Родители

Евгений Ширяев
Автор – Багров Леонид Васильевич. Глава книги «Река – моё призвание».
Мой отец, Багров Василий Петрович (31.07.1905–1.08.1960), был классным плотником. В составе бригады судостроителей он строил весельные лодки, речные паромы для переправ и небольшие баржи.

Мать, Багрова Анастасия Семеновна, урожденная Тимина (11.11.1907– 13.03.1973), была малограмотной сельской труженицей. Отучилась в начальной школе всего один класс, однако среди женщин нашего села считалась грамотной и толковой, что и послужило основанием в годы Великой Отечественной войны для назначения ее ответственной за организацию сбора молочного  налога с каждого двора, имевшего дойную корову. В соответствии с сельхозналогом все сельские жители обязаны были сдавать государству с каждой коровы по 45 литров молока в месяц средней жирности в три с половиной процента. Как правило, женщины-домохозяйки каждое раннее утро, прежде чем отдать корову пастуху на выгон, часть утреннего удоя приносили в приемный пункт для расчета с государством, а мать проверяла соответствующим прибором жирность молока. Если жирность была выше стандарта, например 4 процента, объем сдачи уменьшался до 41–42 литров, и наоборот — при жирности 3 процента надо было увеличивать сдачу с 45 до 48 литров и т.д. Затем мама заносила данные по объему молока и его жирности в журнал приемки для отчета.

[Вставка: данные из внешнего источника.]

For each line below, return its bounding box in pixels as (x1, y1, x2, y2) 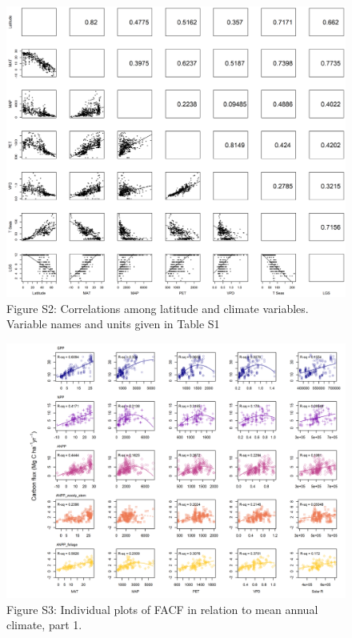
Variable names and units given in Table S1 (6, 315, 220, 332)
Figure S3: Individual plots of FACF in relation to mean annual (6, 600, 318, 617)
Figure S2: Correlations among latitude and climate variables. (6, 299, 309, 316)
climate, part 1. (6, 616, 82, 633)

К 9 часам утра прием молока завершался. В мои обязанности входило подготовить и подать к месту погрузки на берегу Волги весельную лодку для перевозки десяти–двенадцати алюминиевых фляг по 37 литров каждая и доставить их в районный центр, город Козьмодемьянск, на молокозавод, который выделял конную повозку для доставки молочных фляг с берега на завод. Через два-три часа принятое по документам молоко пропускалось через сепаратор, обезжиривалось, и мы получали свои фляги с так называемым обратом (что-то вроде сыворотки), который возвращали на колхозную ферму для подкормки молодых телят. Загрузив фляги обратно в лодку, мы, как правило, на веслах или с помощью бечевой возвращались домой в Покровское. Эти ежедневные «прогулки» по 8 километров туда и обратно запомнились на всю жизнь. Ни снег, ни дождь или туман не могли отменить их: сдача молока по сельхозналогу в военное время была обязательна, что бы ни происходило.

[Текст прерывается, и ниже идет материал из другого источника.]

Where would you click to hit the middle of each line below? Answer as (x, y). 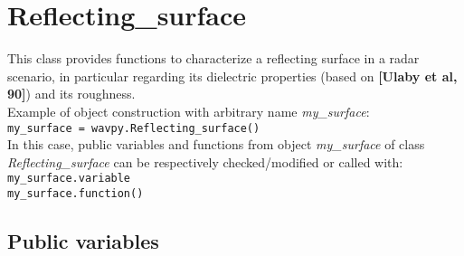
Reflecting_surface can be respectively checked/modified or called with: (205, 161)
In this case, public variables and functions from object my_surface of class (216, 144)
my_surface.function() (76, 194)
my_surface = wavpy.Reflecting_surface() (134, 128)
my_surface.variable (69, 179)
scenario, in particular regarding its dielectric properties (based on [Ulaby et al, (232, 76)
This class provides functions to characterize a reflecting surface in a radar (213, 58)
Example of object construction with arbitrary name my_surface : (189, 111)
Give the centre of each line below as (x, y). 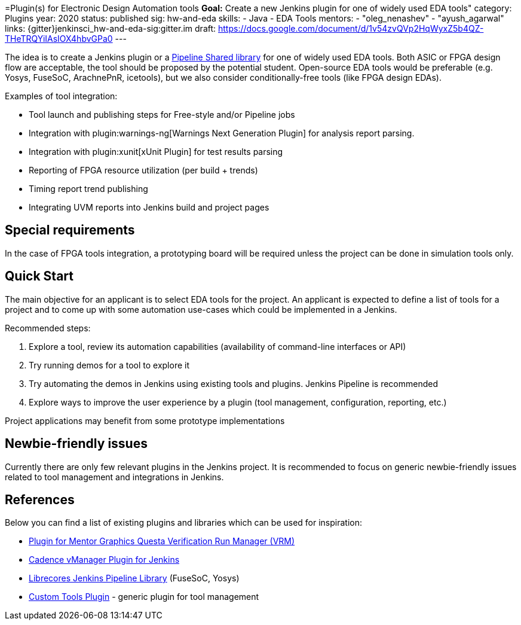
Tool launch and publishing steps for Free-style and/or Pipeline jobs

Однажды мать, жалеючи меня, договорилась за небольшую плату с капитаном буксирного судна, идущего в реку Ветлугу за очередным плотом, подбуксировать нашу лодку до Покровского. Во время буксировки свободные от вахты молодой матрос и помощник механика парохода сошлись в злой драке, орудуя один наметкой, другой длинным багром. Чтобы не оказаться жертвой этих драчунов, мать велела мне встать на носовой обнос перед колесами парохода и, держась за леерное ограждение, переждать, пока драка закончится. На мою беду матрос, замахнувшись наметкой, не удержал ее и ударил по лееру. Удар пришелся как раз по моим пальцам, и я упал в воду перед самыми плицами парохода, который шел полным ходом. Мать, увидев это, закричала по-дикому, полагая, что я погибну под колесами. Но, видимо, я в рубашке родился: голова моя прошла между плицами, и, выскочив из-под колеса живой и невредимый, я схватился за «кочет» возникшей перед моими глазами лодки.
 
Драка, конечно, тут же прекратилась, и по указанию капитана меня быстро отвели в машинно-котельное отделение сушиться. Капитан, да и вся команда понимали, что им не поздоровилось бы, случись непоправимое.

Дома мать ощупала меня всего, проверяя, нет ли какой трав- мы, и, убедившись, что я не пострадал, успокоилась, крестясь и благодаря бога за спасение своего чада. Хорошо помню, как я с горечью поведал матери, что купленные на местном базаре кожаные башмаки ушли на дно во время этого незапланированного купания.